Default behavior with cached hyperparameters has changed - model is now trained in all cases. With cached hyperparameters, this results in fine tuning of previous state. To disable this, set train_model=False.

Benchmarks for n_vars=12, n_obj=5, n_constr=2, n=500
CPU:

	f	n	t_avg	t_med	t_max	t_min	t_tot	std
0	bench_build_standard	10	1.266	1.220	1.684	1.214	12.660	0.139
1	bench_build_batched	10	1.563	1.561	1.580	1.553	15.630	0.009
2	bench_build_standard_adam	10	2.689	2.607	3.407	2.572	26.892	0.241
3	bench_build_batched_adam	10	2.977	2.953	3.051	2.943	29.772	0.040
4	bench_build_standard_gpytorch	10	15.057	15.042	15.415	14.909	150.569	0.144
5	bench_build_batched_gpytorch	10	14.926	14.867	15.100	14.820	149.261	0.100

GPU (RTX 3070, H100 todo):

	f	n	t_avg	t_med	t_max	t_min	t_tot	std
0	bench_build_standard	10	0.924	0.858	1.493	0.844	9.238	0.190
1	bench_build_batched	10	0.726	0.716	0.826	0.666	7.258	0.041
2	bench_build_standard_adam	10	1.918	1.884	2.505	1.690	19.177	0.218
3	bench_build_batched_adam	10	1.148	1.136	1.314	1.063	11.475	0.087
4	bench_build_standard_gpytorch	10	7.773	7.762	7.890	7.706	77.725	0.061
5	bench_build_batched_gpytorch	10	5.884	5.861	6.171	5.746	58.838	0.116

To reproduce:
python bench_runner.py bench_build_standard bench_build_batched bench_build_standard_adam bench_build_batched_adam bench_build_standard_gpytorch bench_build_batched_gpytorch -n 10 -device cpu

roussel-ryan · 2025-10-01T15:01:20Z

Looking good! LMK when this is ready for review and we can have a short discussion to go over it

codecov · 2026-02-16T14:30:47Z

Codecov Report

❌ Patch coverage is 89.80769% with 53 lines in your changes missing coverage. Please review.

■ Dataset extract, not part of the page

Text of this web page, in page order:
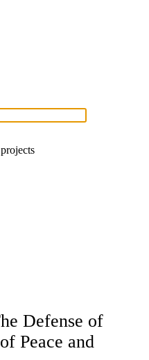
Defense of
Peace and

Files with missing lines	Patch %	Lines
...ests/generators/bayesian/test_model_constructor.py	91.92%	17 Missing and 9 partials ⚠️
xopt/generators/bayesian/models/standard.py	81.61%	18 Missing and 7 partials ⚠️
xopt/generators/bayesian/utils.py	92.00%	1 Missing and 1 partial ⚠️

📢 Thoughts on this report? Let us know!

nikitakuklev · 2026-02-17T01:09:28Z

Some images for the record. Aiming to finish tomorrow.

@roussel-ryan do we have agreement on just using pydantic objects for LBFGS and other optimizers with direct 1:1 option translation?

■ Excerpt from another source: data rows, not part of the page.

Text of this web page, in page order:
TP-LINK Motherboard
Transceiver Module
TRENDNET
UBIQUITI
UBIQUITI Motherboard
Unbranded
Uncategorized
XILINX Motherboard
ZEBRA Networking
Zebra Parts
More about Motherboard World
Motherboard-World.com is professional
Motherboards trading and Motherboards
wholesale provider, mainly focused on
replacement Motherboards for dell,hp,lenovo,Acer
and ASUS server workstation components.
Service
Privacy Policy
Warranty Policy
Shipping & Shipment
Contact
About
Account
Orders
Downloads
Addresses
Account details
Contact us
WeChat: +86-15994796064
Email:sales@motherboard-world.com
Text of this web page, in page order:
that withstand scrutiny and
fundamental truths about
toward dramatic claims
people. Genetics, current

roussel-ryan · 2026-02-17T19:56:51Z

Hey Nikita, one thought on this is if we could unify this work with the NumericalOptimizer classes provided by Xopt down the road. I think either the direction you propose here with pydantic objects or synchronizing with the NumericalOptimizer classes would work. Merging the two could happen in a future PR since I think you want to get this in before the Xopt 3.0 release?

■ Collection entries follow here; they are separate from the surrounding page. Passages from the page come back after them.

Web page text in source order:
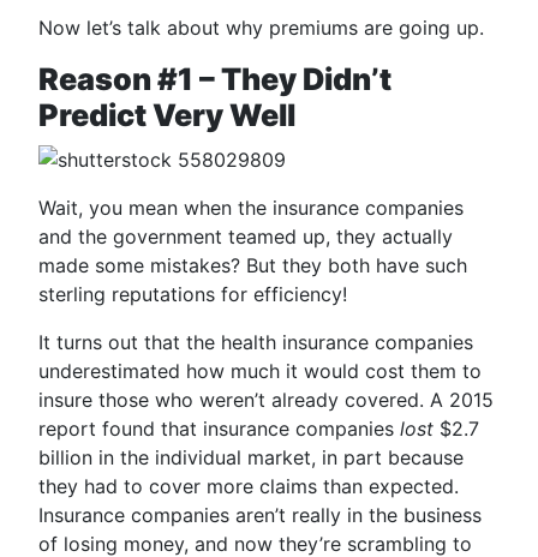
Now let’s talk about why premiums are going up.
Reason #1 – They Didn’t
Predict Very Well
Wait, you mean when the insurance companies
and the government teamed up, they actually
made some mistakes? But they both have such
sterling reputations for efficiency!
It turns out that the health insurance companies
underestimated how much it would cost them to
insure those who weren’t already covered. A 2015
report found that insurance companies lost $2.7
billion in the individual market, in part because
they had to cover more claims than expected.
Insurance companies aren’t really in the business
of losing money, and now they’re scrambling to

nikitakuklev · 2026-02-18T19:10:47Z

Yes, I agree on moving towards shared API/object. There are some issues with how botorch uses different lbfgs algorithms in model vs acqf parts - current NumericalOptimizer object will not work. This is why I focused on just wrapping scipy/pytorch options into config pydantic models for now. Definitely a 3.0+ thing.

roussel-ryan · 2026-02-18T19:18:39Z

Sounds good to me. I'll review this in a few hours. Would you be able to handle updating the v3.0 branch with these changes once merged? I don't want to make a mistake with fixing merge conflicts

nikitakuklev · 2026-02-18T19:55:18Z

Yes, that is ok, I'll rebase.

nikitakuklev · 2026-02-18T20:06:47Z

In fact, for 3.0 I'll integrate with #337 and merge configs. In 2.x let's avoid major save-breaking changes.

roussel-ryan

Looks pretty good to me. I've added a couple of asks for more documentation. I'm also wondering if it would be possible to add an example notebook that shows the difference between doing hyperparameter training / acq optimization with stronger / weaker convergence criteria to show the trade-off between speed and precision?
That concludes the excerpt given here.